He believed that natives migrated north through waterways to present-day Scandinavia using ingeniously constructed vessels made of skins that could be folded like cloth. When voyagers travelled upstream, they conveniently folded their skin boats and transported them on pack animals.




On Heyerdahl's visit to Baku in 1999, he lectured at the Academy of Sciences about the history of ancient Nordic Kings. He spoke of a notation made by Snorri Sturluson, a 13th-century historian-mythographer in Ynglinga Saga, which relates that "Odin (a Scandinavian god who was one of the kings) came to the North with his people from a country called Aser." (see also House of Ynglings and Mythological kings of Sweden).




Heyerdahl accepted Snorri's story as literal truth, and believed that a chieftain led his people in a migration from the east, westward and northward through Saxony, to Fyn in Denmark, and eventually settling in Sweden.
 


Heyerdahl claimed that the geographic location of the mythic Aser or Æsir matched the region of contemporary Azerbaijan – "east of the Caucasus mountains and the Black Sea".




"We are no longer talking about mythology," Heyerdahl said, "but of the realities of geography and history. Azerbaijanis should be proud of their ancient culture. It is just as rich and ancient as that of China and Mesopotamia."



In September 2000 Heyerdahl returned to Baku for the fourth time and visited the archaeological dig in the area of the Church of Kish. Revision of hypothesis -

 


One of the last projects of his life, Jakten på Odin, 'The Search for Odin', was a sudden revision of his Odin hypothesis, in furtherance of which he initiated 2001–2002 excavations in Azov, Russia, near the Sea of Azov at the northeast of the Black Sea.




He searched for the remains of a civilisation to match the account of Odin in Snorri Sturlusson, significantly further north of his original target of Azerbaijan on the Caspian Sea only two years earlier.

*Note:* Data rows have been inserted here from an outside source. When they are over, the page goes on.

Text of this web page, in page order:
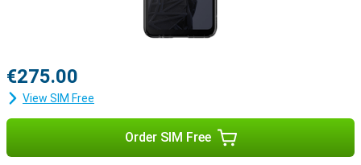
€275.00
View SIM Free
Order SIM Free
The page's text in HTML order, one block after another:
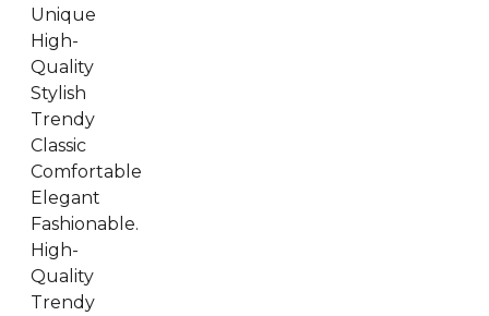
Unique
High-
Quality
Stylish
Trendy
Classic
Comfortable
Elegant
Fashionable.
High-
Quality
Trendy
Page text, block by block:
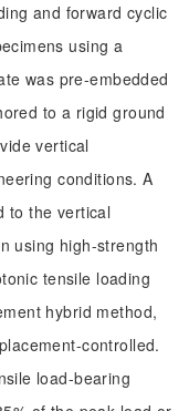
and forward cyclic
using a
was pre-embedded
to a rigid ground
vertical
conditions. A
to the vertical
using high-strength
tensile loading
hybrid method,
controlled.
load-bearing
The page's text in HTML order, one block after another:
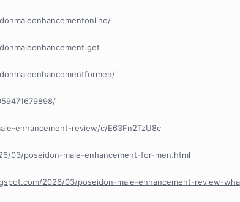
enhancement-review/c/E63Fn2TzU8c
03/poseidon-male-enhancement-for-men.html
2026/03/poseidon-male-enhancement-review-
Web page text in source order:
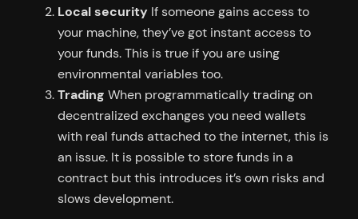
Local security If someone gains access to
your machine, they’ve got instant access to
your funds. This is true if you are using
environmental variables too.
Trading When programmatically trading on
decentralized exchanges you need wallets
with real funds attached to the internet, this is
an issue. It is possible to store funds in a
contract but this introduces it’s own risks and
slows development.
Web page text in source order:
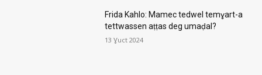
Frida Kahlo: Mamec tedwel temɣart-a
tettwassen aṭṭas deg umaḍal?
13 Ɣuct 2024
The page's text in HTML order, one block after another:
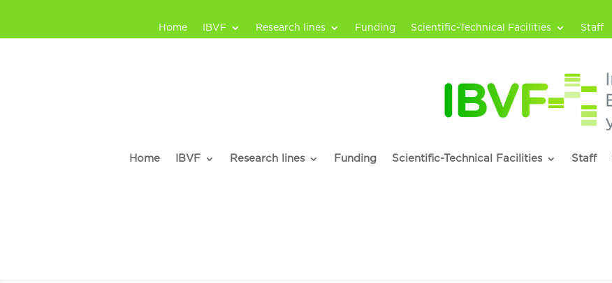
Home IBVF Research lines Funding Scientific-Technical Facilities Staff
Home IBVF Research lines Funding Scientific-Technical Facilities Staff
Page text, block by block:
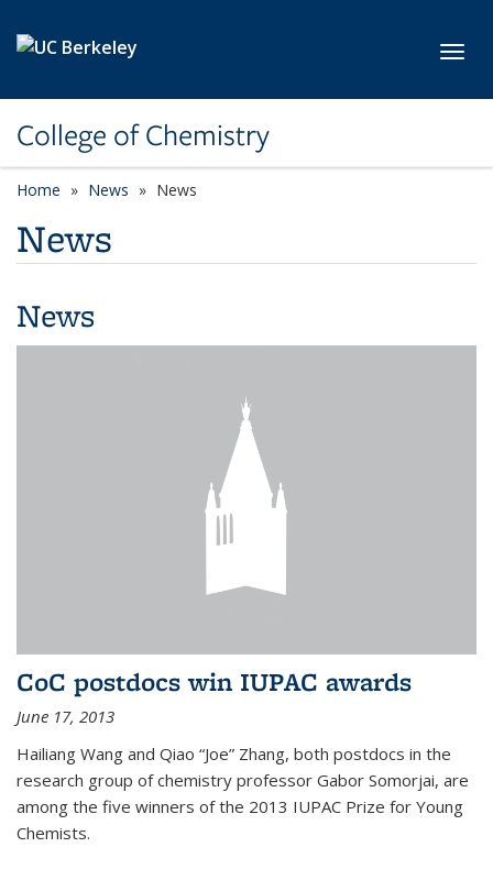
College of Chemistry
Home News News
News
News
CoC postdocs win IUPAC awards
June 17, 2013
Hailiang Wang and Qiao “Joe” Zhang, both postdocs in the
research group of chemistry professor Gabor Somorjai, are
among the five winners of the 2013 IUPAC Prize for Young
Chemists.
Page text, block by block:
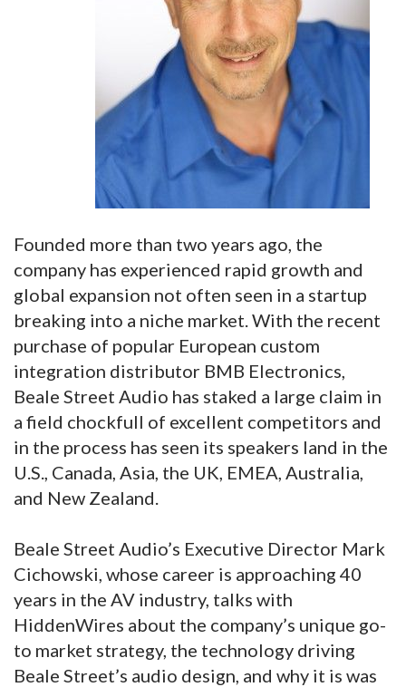
Founded more than two years ago, the
company has experienced rapid growth and
global expansion not often seen in a startup
breaking into a niche market. With the recent
purchase of popular European custom
integration distributor BMB Electronics,
Beale Street Audio has staked a large claim in
a field chockfull of excellent competitors and
in the process has seen its speakers land in the
U.S., Canada, Asia, the UK, EMEA, Australia,
and New Zealand.
Beale Street Audio’s Executive Director Mark
Cichowski, whose career is approaching 40
years in the AV industry, talks with
HiddenWires about the company’s unique go-
to market strategy, the technology driving
Beale Street’s audio design, and why it is was
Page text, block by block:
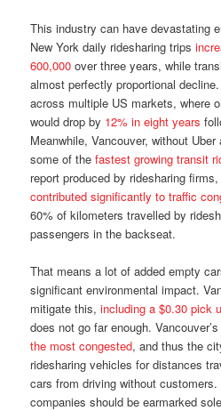
This industry can have devastating
New York daily ridesharing trips
600,000 over three years, while
almost perfectly proportional
across multiple US markets, where
would drop by 12% in eight years
Meanwhile, Vancouver, without
some of thefastest growing transit
report produced by ridesharing
contributed significantly to traffic
60% of kilometers travelled by
passengers in the backseat.
That means a lot of added empty
significant environmental impact.
mitigate this,including a $0.30 pick
does not go far enough.
the most congested, and thus the
ridesharing vehicles for distances
cars from driving without
companies should be earmarked
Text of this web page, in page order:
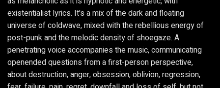
existentialist lyrics. It's a mix of the dark and floating
universe of coldwave, mixed with the rebellious energy of
post-punk and the melodic density of shoegaze. A
penetrating voice accompanies the music, communicating
openended questions from a first-person perspective,
about destruction, anger, obsession, oblivion, regression,
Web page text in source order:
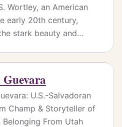
Wortley, an American
early 20th century,
stark beauty and…
Guevara
U.S.-Salvadoran
Champ & Storyteller of
Belonging From Utah
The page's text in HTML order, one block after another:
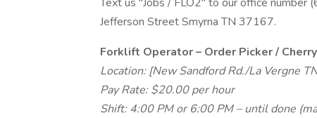
Jefferson Street Smyrna TN 37167.
Forklift Operator – Order Picker /
Location: [New Sandford Rd./La Vergne
Pay Rate: $20.00 per hour
Shift: 4:00 PM or 6:00 PM – until done
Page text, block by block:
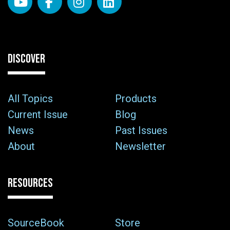
DISCOVER
All Topics
Products
Current Issue
Blog
News
Past Issues
About
Newsletter
RESOURCES
SourceBook
Store

This project generated harsh criticism and accusations of pseudoscience from historians, archaeologists and linguists in Norway, who accused Heyerdahl of selective use of sources, and a basic lack of scientific methodology in his work.

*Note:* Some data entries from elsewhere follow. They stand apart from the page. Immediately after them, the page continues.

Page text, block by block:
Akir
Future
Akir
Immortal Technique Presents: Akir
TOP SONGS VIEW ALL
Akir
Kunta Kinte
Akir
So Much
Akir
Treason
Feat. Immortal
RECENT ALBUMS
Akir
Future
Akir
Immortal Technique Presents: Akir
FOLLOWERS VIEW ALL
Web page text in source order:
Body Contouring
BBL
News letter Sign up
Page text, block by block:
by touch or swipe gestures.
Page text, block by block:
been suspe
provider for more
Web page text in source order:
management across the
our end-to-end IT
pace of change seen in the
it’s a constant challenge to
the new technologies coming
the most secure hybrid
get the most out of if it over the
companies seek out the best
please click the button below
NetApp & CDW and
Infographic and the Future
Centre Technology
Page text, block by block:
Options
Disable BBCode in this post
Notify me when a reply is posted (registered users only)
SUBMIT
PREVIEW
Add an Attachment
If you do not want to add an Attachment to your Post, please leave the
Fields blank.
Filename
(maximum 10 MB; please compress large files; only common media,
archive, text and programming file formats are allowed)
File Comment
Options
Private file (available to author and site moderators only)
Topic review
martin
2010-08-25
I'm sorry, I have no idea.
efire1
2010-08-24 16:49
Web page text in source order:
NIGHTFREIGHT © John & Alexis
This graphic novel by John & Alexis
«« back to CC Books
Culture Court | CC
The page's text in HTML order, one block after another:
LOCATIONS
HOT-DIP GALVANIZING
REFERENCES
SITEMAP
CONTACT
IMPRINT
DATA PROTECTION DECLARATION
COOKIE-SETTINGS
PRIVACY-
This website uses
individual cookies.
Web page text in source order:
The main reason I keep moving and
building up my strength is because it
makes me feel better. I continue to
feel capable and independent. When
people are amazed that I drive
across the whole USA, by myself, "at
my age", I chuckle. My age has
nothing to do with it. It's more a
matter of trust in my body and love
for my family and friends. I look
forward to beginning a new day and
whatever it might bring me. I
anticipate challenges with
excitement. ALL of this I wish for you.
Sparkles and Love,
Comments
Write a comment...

His central claims were based on similarities of names in Norse mythology and geographic names in the Black Sea region, e.g. Azov and Æsir, Udi and Odin, Tyr and Turkey.

 


Philologists and historians reject these parallels as mere coincidences, and also anachronisms, for instance the city of Azov did not have that name until over 1,000 years after Heyerdahl claims the Æsir dwelt there.



The controversy surrounding the Search for Odin project was in many ways typical of the relationship between Heyerdahl and the academic community.

 


His theories rarely won any scientific acceptance, whereas Heyerdahl himself rejected all scientific criticism and concentrated on publishing his theories in popular books aimed at the general public.
 


As of 2017, Heyerdahl's Odin hypothesis has yet to be validated by any historian, archaeologist or linguist. Heyerdahl also investigated the mounds found on the Maldive Islands in the Indian Ocean. There, he found sun-orientated foundations and courtyards, as well as statues with elongated earlobes.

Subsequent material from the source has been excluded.